陈雅眼神茫茫,坐在客厅的沙发上,愣出神,脸上的泪痕叠了一层又一层,红肿的眼睛仍有残泪释出。饭桌上,还放着张老板送来的烧鹅,飘散出一丝肉汁香,不过,她闻不到,连日的哭泣堵住了她的鼻腔。
此时的陈雅实在没有心力,也无法面对,无法和他告别,他的遗体还没有火化,送去殡仪馆后就在冰柜里存放着,她需要一点时间,来接受这件事情。
可她还没有调整过来,另一件她担心的事情就已经来了。
门外的人报了身份,陈佳雪没敢开门,转头望向沙发上的陈雅,只见陈雅突然浑身一颤,回过神来,起身冲到门口,拉住陈佳雪的手,猛地往房间里拽,“回房间去,别出来,这不是你小孩子该管的事。”
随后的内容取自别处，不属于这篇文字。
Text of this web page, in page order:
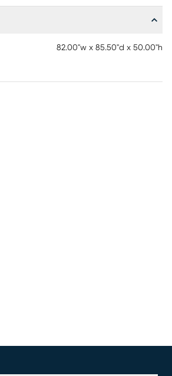
82.00"w x 85.50"d x 50.00"h
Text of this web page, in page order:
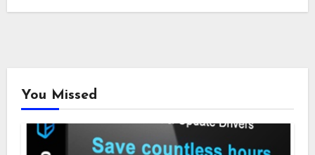
You Missed
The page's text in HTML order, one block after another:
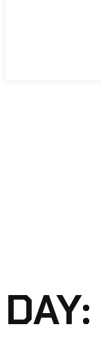
DAY:
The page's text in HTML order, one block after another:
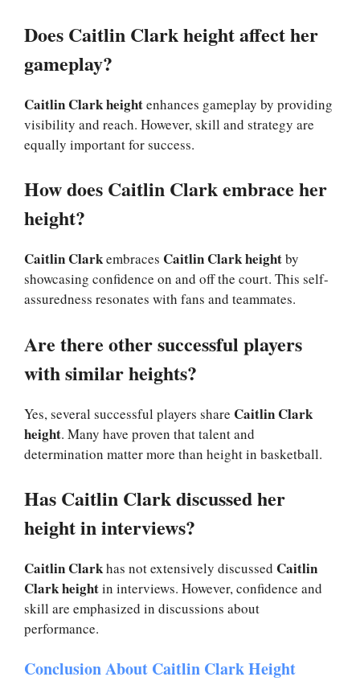
Does Caitlin Clark height affect her
gameplay?
Caitlin Clark heightenhances gameplay by providing
visibility and reach. However, skill and strategy are
equally important for success.
How does Caitlin Clark embrace her
height?
Caitlin Clarkembraces Caitlin Clark heightby
showcasing confidence on and off the court. This self-
assuredness resonates with fans and teammates.
Are there other successful players
with similar heights?
Yes, several successful players share Caitlin Clark
height. Many have proven that talent and
determination matter more than height in basketball.
Has Caitlin Clark discussed her
height in interviews?
Caitlin Clarkhas not extensively discussed Caitlin
Clark heightin interviews. However, confidence and
skill are emphasized in discussions about
performance.
Conclusion About Caitlin Clark Height
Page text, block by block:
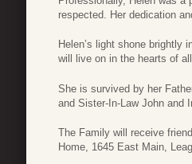
respected. Her dedication
Helen’s light shone brightly
will live on in the hearts of
She is survived by her
and Sister-In-Law John and
The Family will receive
Home, 1645 East Main,
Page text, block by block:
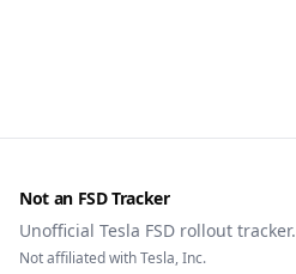
Not an FSD Tracker
Unofficial Tesla FSD rollout tracker.
Not affiliated with Tesla, Inc.
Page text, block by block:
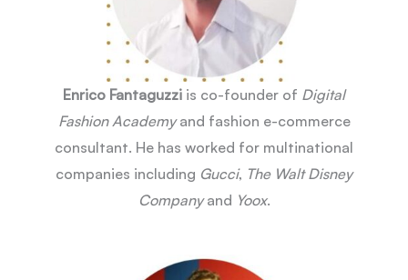
Enrico Fantaguzzi is co-founder of Digital
Fashion Academyand fashion e-commerce
consultant. He has worked for multinational
companies including Gucci, The Walt Disney
Companyand Yoox.
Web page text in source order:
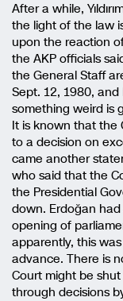
After a while,
the light of the law
upon the reaction
the AKP officials
the General Staff
Sept. 12, 1980,
something weird is
It is known that the
to a decision on
came another
who said that the
the Presidential
down. Erdoğan
opening of
apparently, this
advance. There is
Court might be
through decisions
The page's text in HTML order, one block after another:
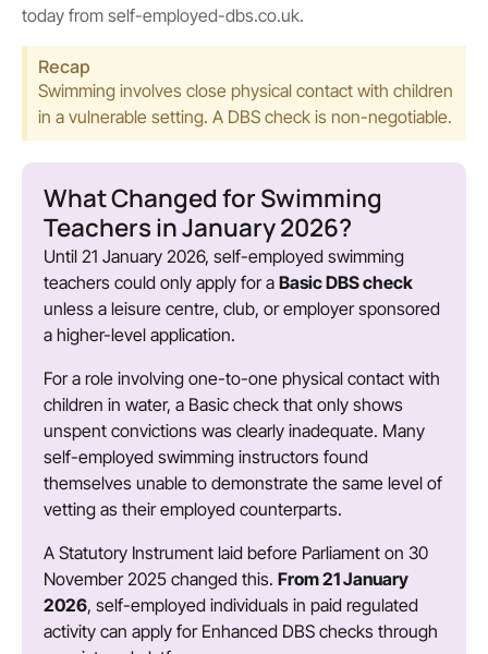
today from self-employed-dbs.co.uk.
Recap
Swimming involves close physical contact with children
in a vulnerable setting. A DBS check is non-negotiable.
What Changed for Swimming
Teachers in January 2026?
Until 21 January 2026, self-employed swimming
teachers could only apply for a Basic DBS check
unless a leisure centre, club, or employer sponsored
a higher-level application.
For a role involving one-to-one physical contact with
children in water, a Basic check that only shows
unspent convictions was clearly inadequate. Many
self-employed swimming instructors found
themselves unable to demonstrate the same level of
vetting as their employed counterparts.
A Statutory Instrument laid before Parliament on 30
November 2025 changed this. From 21 January
2026, self-employed individuals in paid regulated
activity can apply for Enhanced DBS checks through
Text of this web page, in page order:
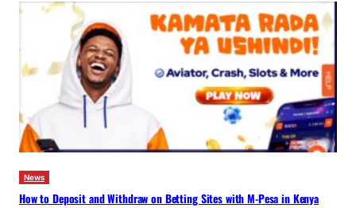
News
How to Deposit and Withdraw on Betting Sites with M-Pesa in Kenya
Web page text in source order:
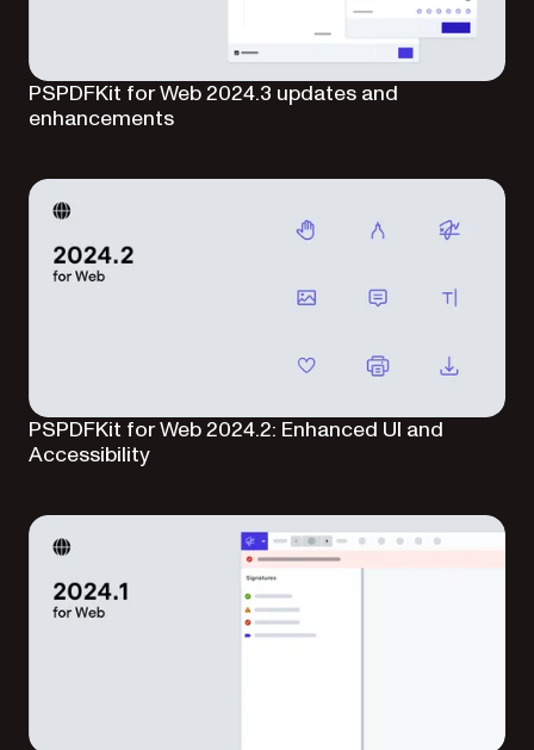
PSPDFKit for Web 2024.3 updates and
enhancements
PSPDFKit for Web 2024.2: Enhanced UI and
Accessibility

这样罕见的一面,把陈佳雪吓住了,她身体不由得哆嗦,心中有些疑问,也不敢在此刻问出口,只能战战兢兢地任由陈雅把她拉回房间。
见门内的人许久不来开门,这回敲起门来。
“砰砰砰——”
不锈钢的门被敲得跟打鼓似的响,每敲一下都让陈雅的心一紧。
“别敲了,再敲我就报警。”
“陈雅,我知道是你,开门,我想跟你聊聊。”
“我跟你没什么好聊的。”
“你先把门开开。”另一个女声响起,有些野蛮,“不开我们就继续敲。”
“这里不欢迎你,哪来的哪回去。”陈雅呛回她们道。
“陈雅,你先把门开了,跟我们聊聊,我们也是没有办法的呀。”门外似乎软和了些,“当年的白纸黑字,我问过律师了,就算我们签了协议,按照我们的情况,现在也是无效的。”
“我不知道你在说什么,你还不走,我就叫保安了。”
待在房间里的陈佳雪,心七上八下的,她不敢开门,只能把耳朵紧紧贴在门后,零零碎碎捡了一些话语听。
“佳雪是你的宝贝,也是我们的亲生孩子。”
这句话清晰地传了过来,陈佳雪一怔,脚底似黏了强力胶,浑身移动不得,心掉入了无底洞般,她感觉她整个人都在往下坠。
她不是妈妈亲生的吗?她一时间转不过弯,脑瓜子嗡嗡的。
门外还在吵,为了听得更清楚,她悄悄拧开了门把手,空出一条缝隙出来,声音听更清楚了。
“你有认养协议也没有用,我们不认,我还是孩子的监护人,就算上了法庭,孩子也要跟我们。”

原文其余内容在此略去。